Farida Kurbangaliyeva: There are different opinions.
Vladimir Putin: I support Nikita’s choice because I have visited that enterprise in Komsomolsk-on-Amur. That enterprise is really interesting and promising in terms of warplane and civilian aircraft production. The Sukhoi SuperJet he mentioned is not just any plane that will be manufactured in Russia. This is the first Russian aircraft designed completely with digital technology. The SJJ programme is also noteworthy for the high cooperation levels with our foreign partners. For instance, our French partners share is 30%.
Russia and Italy have established a joint venture that will market this aircraft in Europe. European carriers have already ordered the first 10 planes. Russia is also cooperating with Boeing on this programme. Overall, this interesting and promising work provides a very good experience.
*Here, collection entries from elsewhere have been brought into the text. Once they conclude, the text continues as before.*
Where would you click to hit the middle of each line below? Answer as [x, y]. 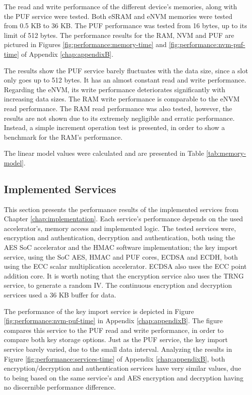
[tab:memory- [226, 153]
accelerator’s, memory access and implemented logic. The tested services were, [120, 228]
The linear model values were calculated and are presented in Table [104, 153]
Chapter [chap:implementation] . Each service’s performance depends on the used [124, 219]
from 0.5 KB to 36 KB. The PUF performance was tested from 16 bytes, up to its [126, 25]
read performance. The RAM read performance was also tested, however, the [118, 108]
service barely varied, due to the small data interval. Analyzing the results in [118, 349]
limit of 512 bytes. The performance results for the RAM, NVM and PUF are [119, 35]
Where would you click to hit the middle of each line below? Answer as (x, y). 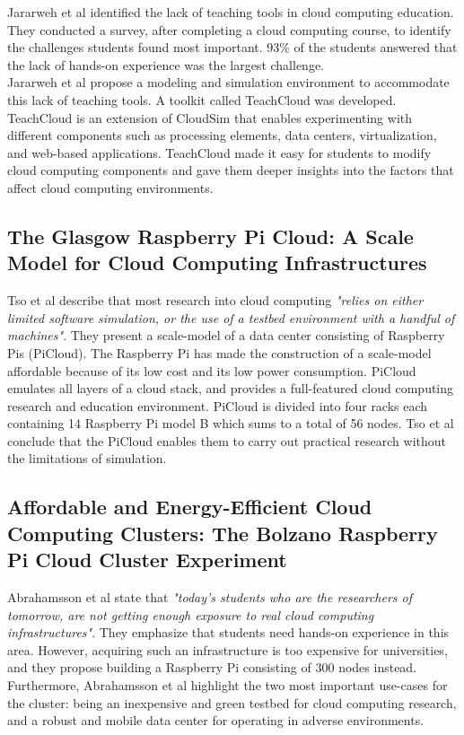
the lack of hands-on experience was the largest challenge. (166, 64)
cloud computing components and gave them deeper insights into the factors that (231, 170)
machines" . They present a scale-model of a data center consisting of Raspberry (226, 335)
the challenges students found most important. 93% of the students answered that (232, 47)
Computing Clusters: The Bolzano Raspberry (223, 533)
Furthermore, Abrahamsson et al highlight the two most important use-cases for (228, 685)
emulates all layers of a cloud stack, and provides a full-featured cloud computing (231, 388)
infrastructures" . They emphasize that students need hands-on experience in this (228, 632)
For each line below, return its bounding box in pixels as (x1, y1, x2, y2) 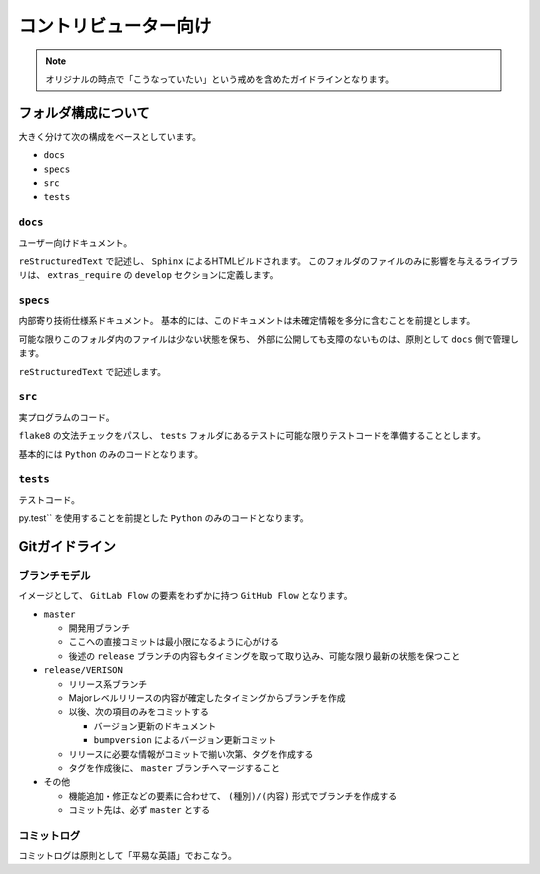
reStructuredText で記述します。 (18, 365, 167, 377)
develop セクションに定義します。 (134, 269, 279, 281)
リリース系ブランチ (68, 678, 148, 690)
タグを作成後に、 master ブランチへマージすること (68, 761, 280, 774)
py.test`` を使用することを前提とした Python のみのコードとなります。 (18, 512, 309, 524)
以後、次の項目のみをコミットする (68, 706, 209, 718)
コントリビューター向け (18, 15, 212, 37)
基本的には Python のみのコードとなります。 (18, 448, 204, 460)
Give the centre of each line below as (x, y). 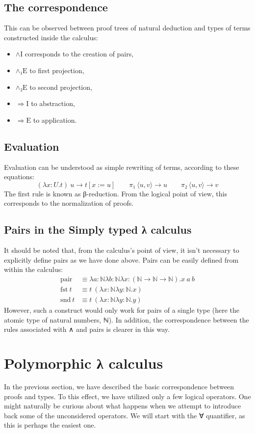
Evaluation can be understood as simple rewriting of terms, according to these (122, 167)
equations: (19, 176)
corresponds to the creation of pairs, (79, 54)
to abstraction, (53, 103)
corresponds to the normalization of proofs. (69, 203)
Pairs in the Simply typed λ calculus (98, 230)
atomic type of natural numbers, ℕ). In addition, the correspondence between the (127, 319)
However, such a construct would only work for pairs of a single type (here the (122, 310)
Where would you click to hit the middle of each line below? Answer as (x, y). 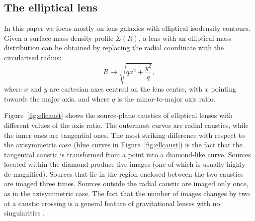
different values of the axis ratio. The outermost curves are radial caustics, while (126, 125)
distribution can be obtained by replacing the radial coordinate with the (114, 48)
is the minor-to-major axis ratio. (166, 98)
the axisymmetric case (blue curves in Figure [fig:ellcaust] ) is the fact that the (123, 145)
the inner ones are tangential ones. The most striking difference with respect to (125, 135)
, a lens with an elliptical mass (185, 38)
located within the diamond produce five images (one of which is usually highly (125, 164)
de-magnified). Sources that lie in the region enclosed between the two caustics (124, 173)
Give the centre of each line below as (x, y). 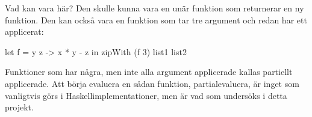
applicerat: (24, 31)
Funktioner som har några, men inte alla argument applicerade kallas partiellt (149, 72)
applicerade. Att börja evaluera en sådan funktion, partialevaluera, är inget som (152, 83)
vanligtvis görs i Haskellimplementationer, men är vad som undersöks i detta (146, 95)
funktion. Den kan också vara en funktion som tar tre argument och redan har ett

I support Nikita’s choice. If you don’t mind, I’ll talk to the general director, so that he can help you to get there.
Ernest Mackevicius: We still have a link-up with Komsomolsk-on-Amur.
Pavel Popov from Omsk has just posted the following question on our website. “The police are not very popular today. Each day, we learn about police officers attacking people. Police officers are filming their exploits on video cameras. You understand what I mean. Maybe we should disband the police force and establish a new force from scratch?” This has now become an important issue.
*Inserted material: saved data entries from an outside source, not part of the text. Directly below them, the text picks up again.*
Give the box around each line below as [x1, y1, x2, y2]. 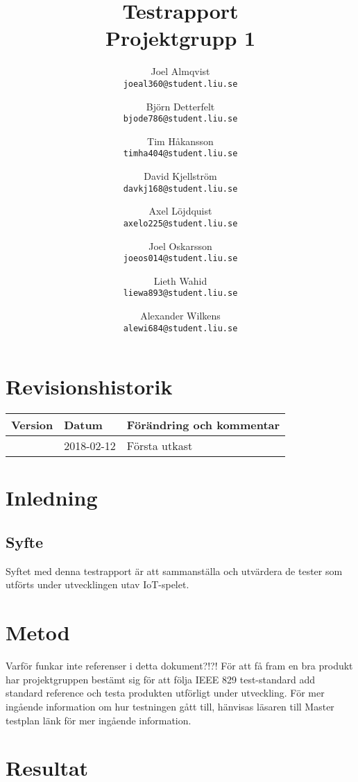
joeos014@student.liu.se [123, 253, 238, 264]
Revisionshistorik [6, 372, 173, 401]
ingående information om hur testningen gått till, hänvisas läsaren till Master [6, 699, 334, 713]
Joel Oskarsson [148, 238, 212, 253]
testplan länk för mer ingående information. [6, 713, 191, 727]
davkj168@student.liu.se [123, 183, 238, 194]
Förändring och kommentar [126, 417, 280, 433]
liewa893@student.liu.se [123, 288, 238, 299]
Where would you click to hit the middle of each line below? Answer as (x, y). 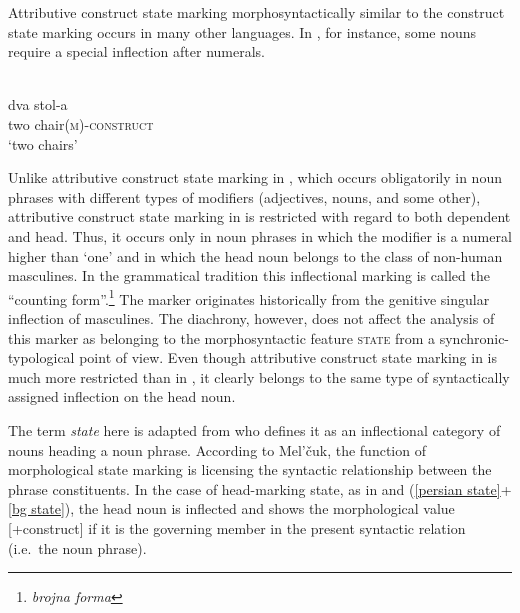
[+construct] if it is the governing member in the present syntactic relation (237, 527)
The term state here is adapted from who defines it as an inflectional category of (254, 429)
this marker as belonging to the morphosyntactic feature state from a (222, 337)
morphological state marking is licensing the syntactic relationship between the (250, 469)
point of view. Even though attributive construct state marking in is (288, 357)
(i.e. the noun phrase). (77, 547)
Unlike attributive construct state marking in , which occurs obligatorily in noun (255, 177)
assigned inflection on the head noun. (122, 396)
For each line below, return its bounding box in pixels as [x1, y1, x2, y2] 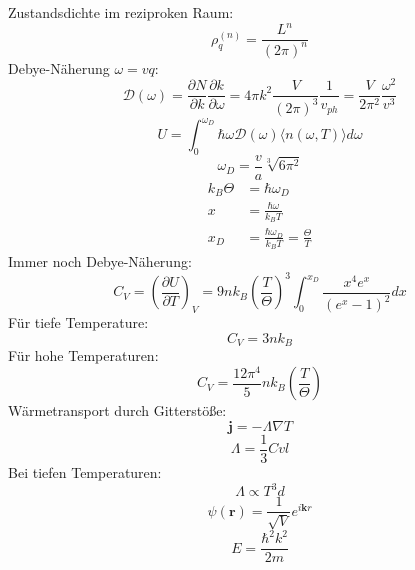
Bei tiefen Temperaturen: [8, 462, 162, 483]
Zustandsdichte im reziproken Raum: [8, 2, 234, 22]
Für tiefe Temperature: [8, 312, 149, 333]
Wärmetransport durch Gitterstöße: [8, 400, 227, 421]
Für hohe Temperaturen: [8, 345, 159, 366]
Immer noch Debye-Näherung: [8, 251, 192, 272]
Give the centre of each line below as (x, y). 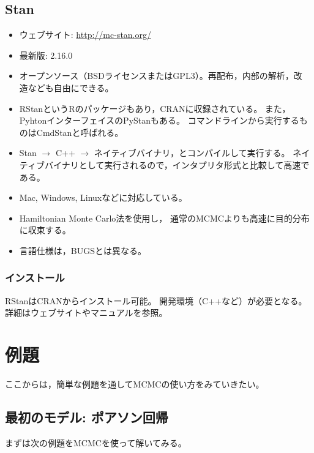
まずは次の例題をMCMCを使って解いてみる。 (96, 442)
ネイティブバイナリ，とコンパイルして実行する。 (192, 153)
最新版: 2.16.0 (46, 55)
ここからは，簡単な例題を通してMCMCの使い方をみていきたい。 (135, 384)
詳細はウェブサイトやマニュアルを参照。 (86, 313)
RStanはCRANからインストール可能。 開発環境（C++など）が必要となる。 (156, 300)
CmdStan (54, 132)
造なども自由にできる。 (66, 87)
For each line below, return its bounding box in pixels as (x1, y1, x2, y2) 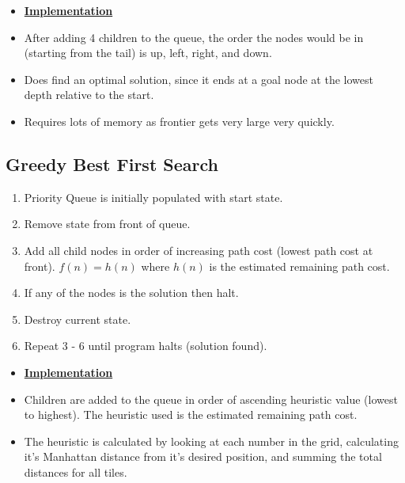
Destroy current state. (24, 310, 131, 327)
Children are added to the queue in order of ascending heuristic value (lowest (24, 390, 398, 407)
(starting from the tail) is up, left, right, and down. (24, 44, 272, 61)
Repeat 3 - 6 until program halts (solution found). (24, 337, 267, 354)
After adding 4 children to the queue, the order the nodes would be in (24, 29, 364, 45)
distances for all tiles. (24, 463, 127, 480)
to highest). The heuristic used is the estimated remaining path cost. (24, 406, 358, 423)
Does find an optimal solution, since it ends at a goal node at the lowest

Vladimir Putin: Ukraine, which is our neighbour and friend, recently disbanded the national traffic police force. But nothing good came of it. Bribes soared and traffic safety declined when their functions were delegated to other divisions unprepared for such work.
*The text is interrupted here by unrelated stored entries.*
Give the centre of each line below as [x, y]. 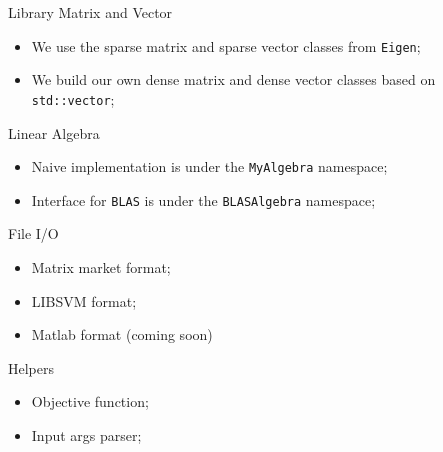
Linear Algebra [54, 132]
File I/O [33, 233]
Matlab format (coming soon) [122, 334]
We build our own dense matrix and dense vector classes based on [233, 79]
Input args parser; [86, 434]
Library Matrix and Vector [90, 12]
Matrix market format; [101, 267]
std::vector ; [73, 98]
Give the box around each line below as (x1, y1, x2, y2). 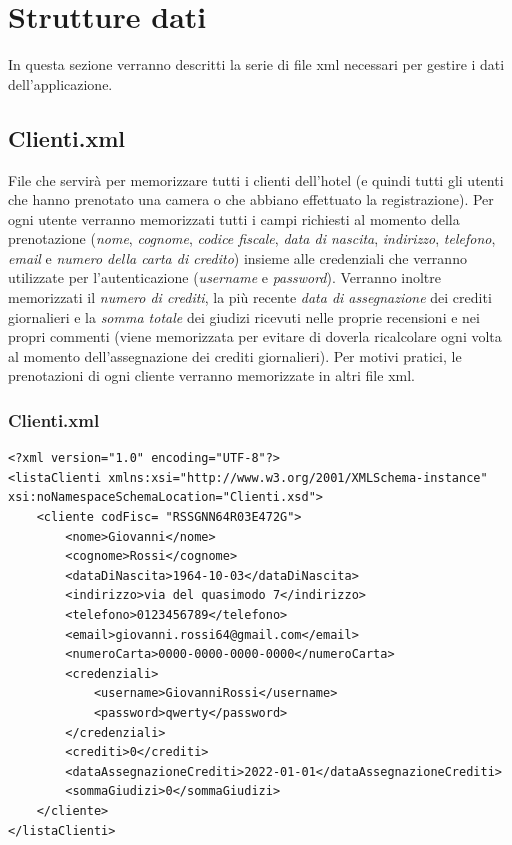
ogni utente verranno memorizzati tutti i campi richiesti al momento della (8, 208, 460, 229)
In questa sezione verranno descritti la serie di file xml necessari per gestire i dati (8, 54, 505, 75)
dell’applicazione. (8, 73, 113, 94)
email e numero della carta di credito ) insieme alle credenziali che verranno (8, 247, 467, 268)
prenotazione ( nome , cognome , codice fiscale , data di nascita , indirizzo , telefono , (8, 228, 496, 249)
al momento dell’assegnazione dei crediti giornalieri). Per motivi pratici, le (8, 345, 462, 366)
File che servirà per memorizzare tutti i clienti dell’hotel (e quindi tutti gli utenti (8, 169, 504, 190)
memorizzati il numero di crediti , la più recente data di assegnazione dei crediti (8, 287, 492, 308)
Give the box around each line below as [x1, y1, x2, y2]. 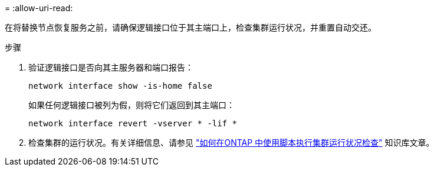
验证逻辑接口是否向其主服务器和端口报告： [28, 62, 193, 72]
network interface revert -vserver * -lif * [28, 119, 238, 128]
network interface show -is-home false [28, 81, 212, 90]
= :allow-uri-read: [5, 3, 73, 13]
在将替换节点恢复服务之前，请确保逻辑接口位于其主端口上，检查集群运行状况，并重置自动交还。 [5, 22, 376, 32]
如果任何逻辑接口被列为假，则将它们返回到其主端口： [28, 100, 235, 110]
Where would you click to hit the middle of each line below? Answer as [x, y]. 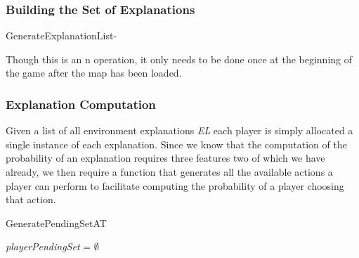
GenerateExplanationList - [61, 36]
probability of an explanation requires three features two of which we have [165, 158]
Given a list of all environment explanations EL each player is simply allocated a [179, 130]
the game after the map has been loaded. [94, 73]
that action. [31, 199]
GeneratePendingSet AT [56, 222]
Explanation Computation [81, 104]
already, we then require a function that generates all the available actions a [169, 172]
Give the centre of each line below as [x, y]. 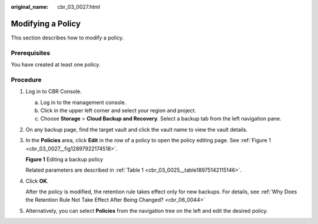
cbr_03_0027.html [79, 7]
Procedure [26, 79]
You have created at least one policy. [56, 65]
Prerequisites [30, 53]
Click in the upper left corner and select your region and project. [118, 110]
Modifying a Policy [46, 24]
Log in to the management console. [83, 102]
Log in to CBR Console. [54, 92]
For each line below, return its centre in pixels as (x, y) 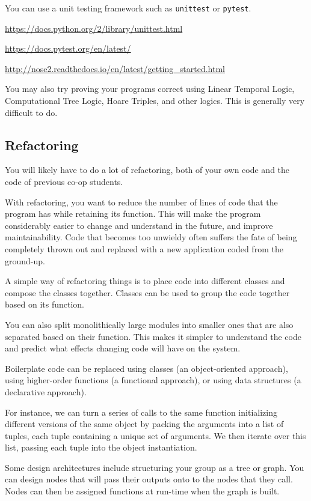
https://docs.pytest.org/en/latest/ (68, 48)
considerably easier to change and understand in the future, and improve (139, 225)
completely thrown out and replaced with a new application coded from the (144, 248)
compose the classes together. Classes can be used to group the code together (147, 292)
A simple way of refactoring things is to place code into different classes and (145, 281)
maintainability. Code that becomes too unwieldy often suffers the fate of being (151, 237)
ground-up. (25, 260)
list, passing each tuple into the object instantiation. (101, 447)

Today, a lady took part in our conversation and asked a question about the refusal of doctors to treat her mother. I believe that, unfortunately, this is primarily linked with extortion. Also, law enforcement faces many other problems.
Unfortunately, we are also dealing with those violating the law in this area. Instead of protecting citizens and their property, they inflict irreparable damage on their lives and health. This is, of course, unacceptable. Society as a whole and the Ministry of Interior must actively combat this abuse. Police officers violating the law must be severely punished.
At the same time, I would like to draw your attention to the fact that the Ministry of Interior now employs over a million officers. To the best of my knowledge, their number stands at 1.4 million and exceeds the strength of the Russian Armed Forces. These people are fulfilling an important function. Many of them risk their lives in emergencies and during routine missions, too. Consequently, I don’t think it’s fair to describe all police officers negatively. But I want to repeat that a sharp, prompt and tough reaction to abuse in law enforcement is essential.
Ernest Mackevicius: I remind you that we still have a link-up with the Far East and Komsomolsk-on-Amur.
Your questions please.
O. Skobeyeva: We have a lot of questions, and we are ready to ask them.
Alexander Astrakhantsev: I represent the Amur Shipbuilding Plant.
We have already met, Mr Putin. You visited our company in Komsomolsk-on-Amur, chaired a meeting and invited me to attend. Thanks to your invitation, they are now calling me “Putin’s friend”. But this is not the most important thing. We have so far failed to receive the 1.9 billion roubles allocated by the Government for completing the Project 971 Shchuka-B (Akula II) class nuclear-powered attack submarine, now sitting at the Bolshoi Kamen delivery station.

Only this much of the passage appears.